VI. Members' contributions
Vu Duy Tung:
- Implement model pipeline include the following components: integrating feature
selection and preprocessing methods from Tran Vu, optimal hyperparameters initializing
and searching component, models’ component, and evaluation component.
Tran Anh Vu:
- Hosted weekly meetings to discuss the projects.
- Collected new data that improves disadvangtages of the previous unlabeld dataset.
- Visualized and analyzed data in different methods to get insights from the raw dataset.
- Conducted data preprocessing methods .
Nguyen Canh Huy:
- Researched and applied evaluation metrics of credit scoring used by existing creditors
around the world.
- Researched related works, and conducted the literature review for the topic.
- Manage the progress of the team, tracked and reminded other team members to complete
assigned tasks
VII. Conclusion
In this study, we explored various machine learning models for credit risk prediction,
focusing on recall as the primary metric to address the critical need for identifying individuals
with bad credit risks.
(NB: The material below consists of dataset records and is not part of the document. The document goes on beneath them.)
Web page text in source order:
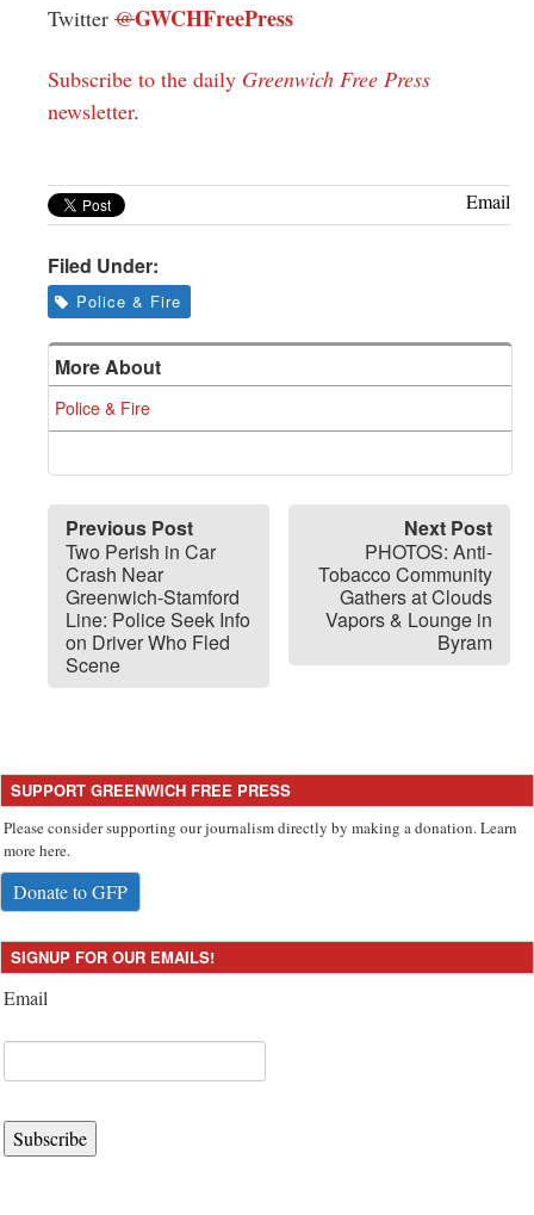
Twitter @GWCHFreePress
Subscribe to the daily Greenwich Free Press
newsletter.
Email
Filed Under:
Police & Fire
More About
Police & Fire
Previous Post
Two Perish in Car
Crash Near
Greenwich-Stamford
Line: Police Seek Info
on Driver Who Fled
Scene
Next Post
PHOTOS: Anti-
Tobacco Community
Gathers at Clouds
Vapors & Lounge in
Byram
SUPPORT GREENWICH FREE PRESS
Please consider supporting our journalism directly by making a donation. Learn
more here.
Donate to GFP
SIGNUP FOR OUR EMAILS!
Email
Subscribe
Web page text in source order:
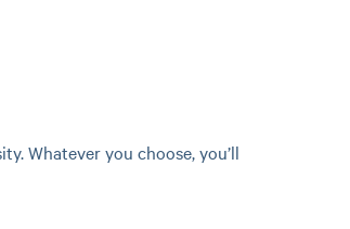
Whatever you choose, you’ll
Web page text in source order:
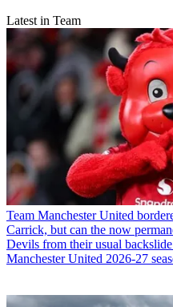
Latest in Team
Team Manchester United
Carrick, but can the now
Devils from their usual
Manchester United 2026-27
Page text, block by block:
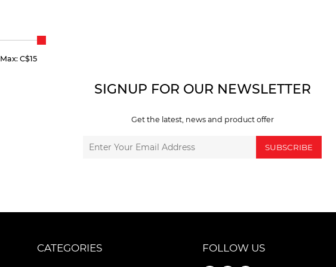
Max: C$15
SIGNUP FOR OUR NEWSLETTER
Get the latest, news and product offer
SUBSCRIBE
CATEGORIES FOLLOW US
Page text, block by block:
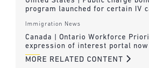
program launched for certain IV
Immigration News
Canada | Ontario Workforce
expression of interest portal now
MORE RELATED CONTENT
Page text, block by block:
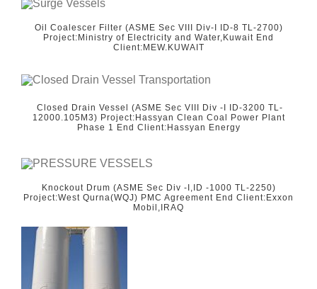
Oil Coalescer Filter (ASME Sec VIII Div-I ID-8 TL-2700)
Project:Ministry of Electricity and Water,Kuwait End
Client:MEW.KUWAIT
Closed Drain Vessel (ASME Sec VIII Div -I ID-3200 TL-
12000.105M3) Project:Hassyan Clean Coal Power Plant
Phase 1 End Client:Hassyan Energy
Knockout Drum (ASME Sec Div -I,ID -1000 TL-2250)
Project:West Qurna(WQJ) PMC Agreement End Client:Exxon
Mobil,IRAQ

Among the models evaluated, Gaussian Naive Bayes demonstrated the
highest recall, highlighting the effectiveness of probabilistic approaches in handling noisy and
imbalanced datasets. Hyperparameter tuning of Random Forest further emphasized the
importance of model optimization, although its recall remained below that of Gaussian Naive
Bayes. The findings underscore the challenges of achieving a balance between recall, precision,
and overall accuracy in this domain. Our results provide a strong foundation for future
advancements, including the use of advanced feature selection methods and the development of a
generalizable credit risk prediction model with an industry-oriented interface, ensuring both
practical utility and robust performance.